I have two SSGs each running BGP on the TRUST interface. A route based VPN tunnel between the two units bound to a tunnel interface bound to the UNTRUST interface. BGP is not running on the UNTRUST interface, but is on the TUN interface. Neigh peering to the internal peers is fine, but I cannot establish peering via the tunnel. The neigh are defined to the TRUST interfaces and policy allows traffic.
I have read a few forum posts about using numbered tunnel interfaces for dynamic routing, is this the right way? Should my setup be numbered tun interfaces and peering with those interfaces?
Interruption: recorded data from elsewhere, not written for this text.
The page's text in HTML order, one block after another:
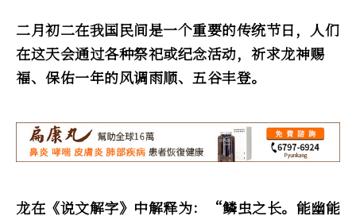
二月初二在我国民间是一个重要的传统节日，人们
在这天会通过各种祭祀或纪念活动，祈求龙神赐
福、保佑一年的风调雨顺、五谷丰登。
龙在《说文解字》中解释为：“鳞虫之长。能幽能
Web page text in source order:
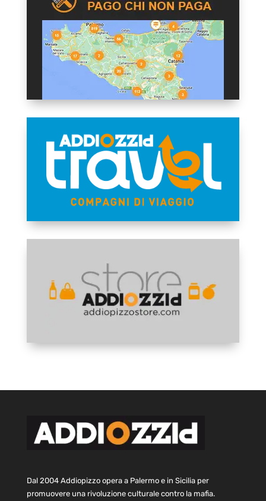
Dal 2004 Addiopizzo opera a Palermo e in Sicilia per
promuovere una rivoluzione culturale contro la mafia.
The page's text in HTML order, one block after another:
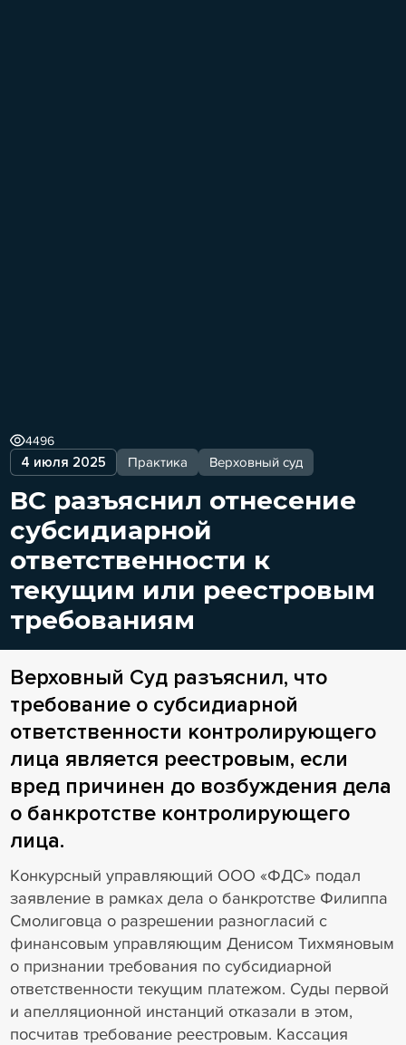
4 июля 2025 Практика Верховный суд
4496
ВС разъяснил отнесение
субсидиарной
ответственности к
текущим или реестровым
требованиям
Верховный Суд разъяснил, что
требование о субсидиарной
ответственности контролирующего
лица является реестровым, если
вред причинен до возбуждения дела
о банкротстве контролирующего
лица.
Конкурсный управляющий ООО «ФДС» подал
заявление в рамках дела о банкротстве Филиппа
Смолиговца о разрешении разногласий с
финансовым управляющим Денисом Тихмяновым
о признании требования по субсидиарной
ответственности текущим платежом. Суды первой
и апелляционной инстанций отказали в этом,
посчитав требование реестровым. Кассация
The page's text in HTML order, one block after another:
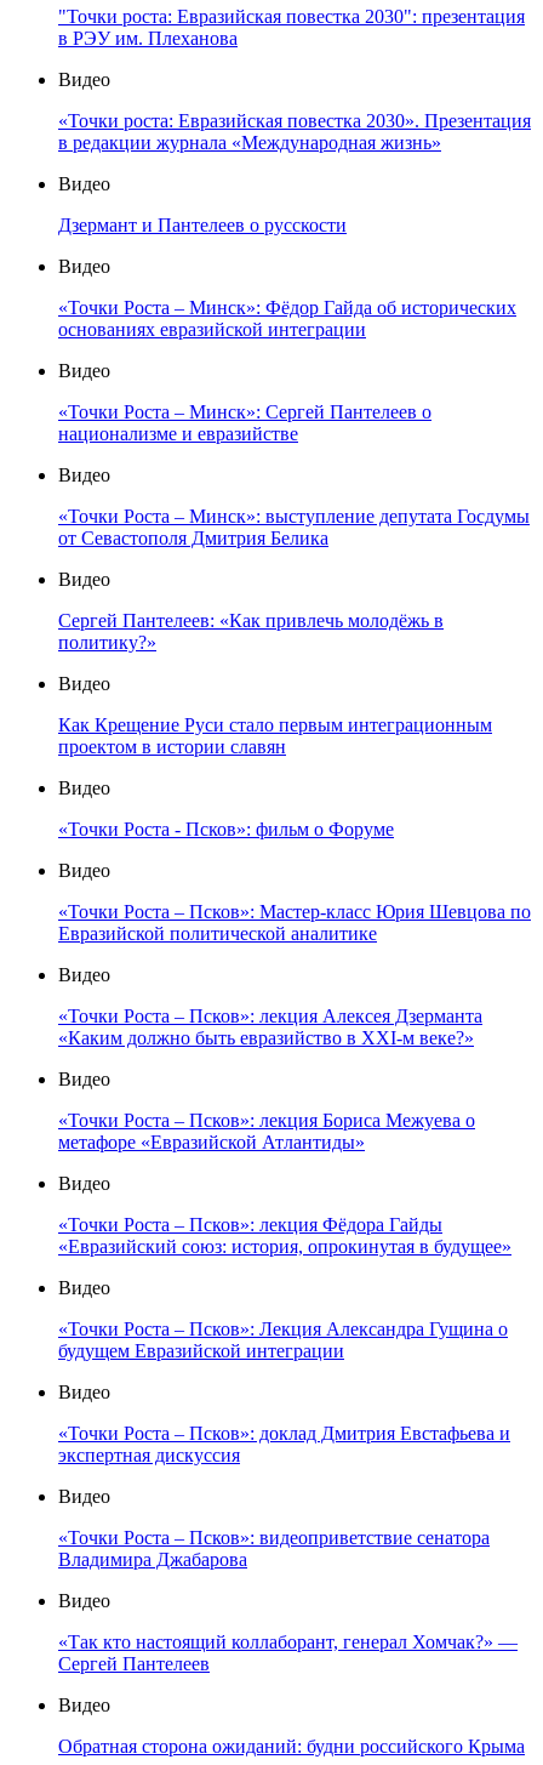
"Точки роста: Евразийская повестка 2030": презентация
в РЭУ им. Плеханова
Видео
«Точки роста: Евразийская повестка 2030». Презентация
в редакции журнала «Международная жизнь»
Видео
Дзермант и Пантелеев о русскости
Видео
«Точки Роста – Минск»: Фёдор Гайда об исторических
основаниях евразийской интеграции
Видео
«Точки Роста – Минск»: Сергей Пантелеев о
национализме и евразийстве
Видео
«Точки Роста – Минск»: выступление депутата Госдумы
от Севастополя Дмитрия Белика
Видео
Сергей Пантелеев: «Как привлечь молодёжь в
политику?»
Видео
Как Крещение Руси стало первым интеграционным
проектом в истории славян
Видео
«Точки Роста - Псков»: фильм о Форуме
Видео
«Точки Роста – Псков»: Мастер-класс Юрия Шевцова по
Евразийской политической аналитике
Видео
«Точки Роста – Псков»: лекция Алексея Дзерманта
«Каким должно быть евразийство в XXI-м веке?»
Видео
«Точки Роста – Псков»: лекция Бориса Межуева о
метафоре «Евразийской Атлантиды»
Видео
«Точки Роста – Псков»: лекция Фёдора Гайды
«Евразийский союз: история, опрокинутая в будущее»
Видео
«Точки Роста – Псков»: Лекция Александра Гущина о
будущем Евразийской интеграции
Видео
«Точки Роста – Псков»: доклад Дмитрия Евстафьева и
экспертная дискуссия
Видео
«Точки Роста – Псков»: видеоприветствие сенатора
Владимира Джабарова
Видео
«Так кто настоящий коллаборант, генерал Хомчак?» —
Сергей Пантелеев
Видео
Обратная сторона ожиданий: будни российского Крыма
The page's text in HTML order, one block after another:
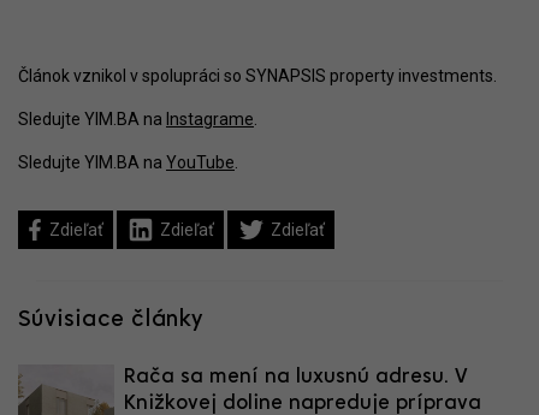
Článok vznikol v spolupráci so SYNAPSIS property investments.
Sledujte YIM.BA na Instagrame
Sledujte YIM.BA na YouTube
Zdieľať Zdieľať Zdieľať
Súvisiace články
Rača sa mení na luxusnú adresu. V
Knižkovej doline napreduje príprava
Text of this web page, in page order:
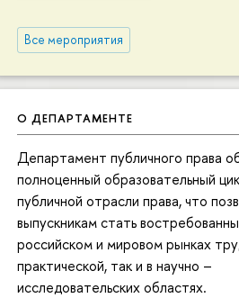
Все мероприятия
О ДЕПАРТАМЕНТЕ
Департамент публичного права
полноценный образовательный
публичной отрасли права, что
выпускникам стать
российском и мировом рынках
практической, так и в научно –
исследовательских областях.

Re: BGP via Unumbered Tunnel interface between 2 ssg5
I don't think it is required that your tunnel interface have an ip address, but it would certainly be more common. Check out the Concepts and examples guide Volume 5 VPN. There are some samples of using BGP over VPN tunnels.
The primary item to note is that you need a static route on each remote site to the neighbor router that uses the VPN tunnel for access. This allows them to discover and have the neighbor relationship. Just create a /32 static route to the neighbor using the tunnel interface on each side.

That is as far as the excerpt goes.